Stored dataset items

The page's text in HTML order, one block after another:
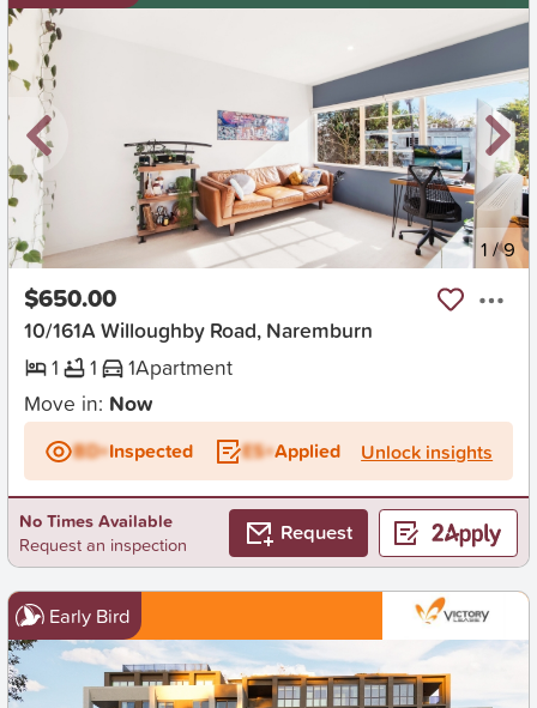
New 1 /9
$650.00
10/161A Willoughby Road, Naremburn
1
1 1Apartment
Move in: Now
BD+Inspected ES+Applied Unlock insights
No Times Available
Request an inspection
Request
Early Bird
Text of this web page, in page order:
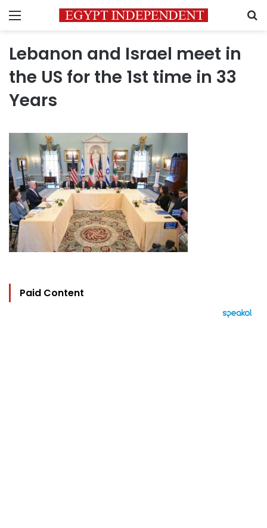
Menu
Lebanon and Israel meet in
the US for the 1st time in 33
Years
Paid Content
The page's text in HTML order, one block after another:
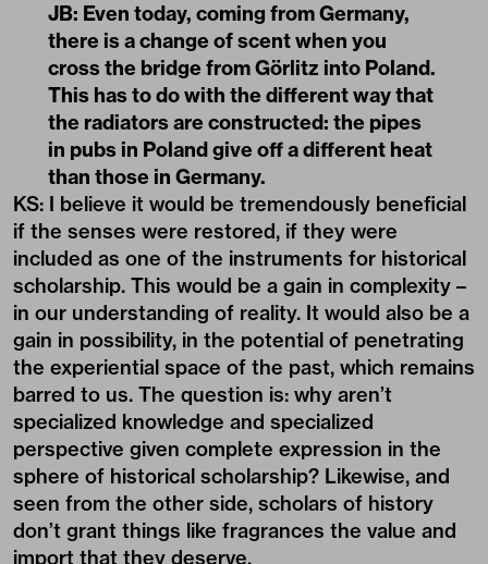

GOAL OF THE EXERCISE: Exact lines, nothing more: output the one with "Text of this" and every later line through the end of the data, skipping pictures.

RESPONSE BOX:
Text of this web page, in page order:
Menu
Lebanon and Israel meet in
the US for the 1st time in 33
Years
Paid Content
The page's text in HTML order, one block after another:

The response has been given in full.